Acompanhando crianças no caminho para o diabetes
Os pesquisadores aproveitaram um grande estudo internacional chamado TRIGR, que acompanhou crianças com forte predisposição genética ao diabetes tipo 1. Dessa coorte selecionaram 98 participantes europeus: 49 crianças que eventualmente desenvolveram diabetes tipo 1 e 49 crianças pareadas que não desenvolveram. Para cada criança, amostras de sangue foram coletadas em três momentos-chave: no início da vida, antes de aparecer qualquer anticorpo relacionado ao diabetes; logo após o surgimento desses anticorpos; e novamente próximo ao momento do diagnóstico clínico. Nessas amostras, concentraram-se nas células imunes que circulam no sangue, observando não apenas quais tipos celulares estavam presentes, mas também quais genes estavam ativados e como o DNA era empacotado e tornava-se acessível dentro de cada célula.

Investigando células imunes um núcleo por vez
Para isso, a equipe usou métodos de ponta de célula única e núcleo único. Em vez de fazer médias de sinais em milhões de células, mediram a atividade gênica e a acessibilidade do DNA em centenas de milhares de células individuais. Isso permitiu classificar as células em grandes famílias como monócitos, células T, células B e células natural killer, e então analisar cada grupo separadamente. Eles mapearam quase 100.000 regiões regulatórias do DNA que estavam abertas e ativas nessas células e ligaram essas regiões a genes próximos. Na maioria das vezes, DNA aberto andava de mãos dadas com maior atividade gênica, ajudando a traçar um mapa regulatório detalhado do sistema imune em desenvolvimento na primeira infância.
Monócitos mostram sinais precoces de problema
Quando os cientistas compararam crianças que progrediram para o diabetes com as que não progrediram, um padrão marcante emergiu. As maiores e mais precoces diferenças apareceram nos monócitos, um tipo de glóbulo branco que ajuda a coordenar a inflamação. Antes de qualquer anticorpo relacionado ao diabetes ser detectável, os monócitos das futuras pacientes já mostravam ativação mais forte de redes gênicas envolvidas em inflamação, respostas a interferons e sinalização por citocinas.

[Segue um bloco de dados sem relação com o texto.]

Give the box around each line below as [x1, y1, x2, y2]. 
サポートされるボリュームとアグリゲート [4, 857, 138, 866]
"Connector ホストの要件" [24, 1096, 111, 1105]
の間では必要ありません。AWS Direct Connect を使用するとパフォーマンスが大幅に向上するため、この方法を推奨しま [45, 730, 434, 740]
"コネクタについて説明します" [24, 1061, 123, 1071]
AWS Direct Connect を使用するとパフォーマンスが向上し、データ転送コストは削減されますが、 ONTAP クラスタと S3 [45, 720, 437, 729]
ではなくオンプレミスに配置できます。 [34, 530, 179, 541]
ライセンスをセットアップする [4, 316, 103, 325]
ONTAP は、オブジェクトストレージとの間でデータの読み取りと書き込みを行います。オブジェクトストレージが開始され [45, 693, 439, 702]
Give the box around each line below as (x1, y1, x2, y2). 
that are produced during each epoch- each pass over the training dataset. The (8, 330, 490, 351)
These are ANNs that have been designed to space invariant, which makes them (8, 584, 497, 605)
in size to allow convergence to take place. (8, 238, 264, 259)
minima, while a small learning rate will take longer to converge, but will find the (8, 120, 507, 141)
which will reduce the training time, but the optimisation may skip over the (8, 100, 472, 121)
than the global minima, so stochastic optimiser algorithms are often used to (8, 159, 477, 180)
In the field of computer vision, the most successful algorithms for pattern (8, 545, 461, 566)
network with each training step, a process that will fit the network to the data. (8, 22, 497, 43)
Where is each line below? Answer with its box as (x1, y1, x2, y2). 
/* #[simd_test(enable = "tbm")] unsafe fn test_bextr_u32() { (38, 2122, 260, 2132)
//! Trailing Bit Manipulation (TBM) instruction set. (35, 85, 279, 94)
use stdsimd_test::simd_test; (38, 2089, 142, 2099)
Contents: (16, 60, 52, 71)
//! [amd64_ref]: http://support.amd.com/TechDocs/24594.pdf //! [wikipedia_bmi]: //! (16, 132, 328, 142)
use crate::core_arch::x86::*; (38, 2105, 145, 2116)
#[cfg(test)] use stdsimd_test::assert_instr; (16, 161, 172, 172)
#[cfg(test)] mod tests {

Muitos desses sinais eram conduzidos por fatores regulatórios bem conhecidos, como NFKB1 e IRF1, centrais na resposta do corpo à infecção e lesão. Com o tempo, o contraste entre casos e controles nessas vias tornou‑se mais fraco próximo ao ponto de diagnóstico, sugerindo que os sinais mais informativos podem ocorrer muito cedo na vida, e não imediatamente antes do aparecimento dos sintomas.
Caminhos imunes distintos para a mesma doença
O estudo também investigou por que nem todas as crianças seguem o mesmo caminho imunológico rumo ao diabetes tipo 1. Uma pista está em qual autoanticorpo aparece primeiro no sangue. Algumas crianças desenvolvem primeiro anticorpos contra a insulina, enquanto outras desenvolvem primeiro anticorpos contra uma proteína chamada GAD. Quando os pesquisadores separaram as futuras pacientes nesses dois grupos, encontraram padrões imunes distintos. Crianças cujo primeiro anticorpo teve como alvo o GAD tendiam a mostrar ativação precoce de monócitos particularmente forte, espelhando a assinatura inflamatória vista no grupo total de casos. Em contraste, crianças cujo primeiro anticorpo teve como alvo a insulina exibiram mudanças iniciais mais marcantes em células T CD4, que são atores-chave no braço adaptativo do sistema imune. Essas descobertas apoiam a ideia de que o diabetes tipo 1 não é uma única doença, mas uma família de condições relacionadas com pontos de partida imunes diferentes.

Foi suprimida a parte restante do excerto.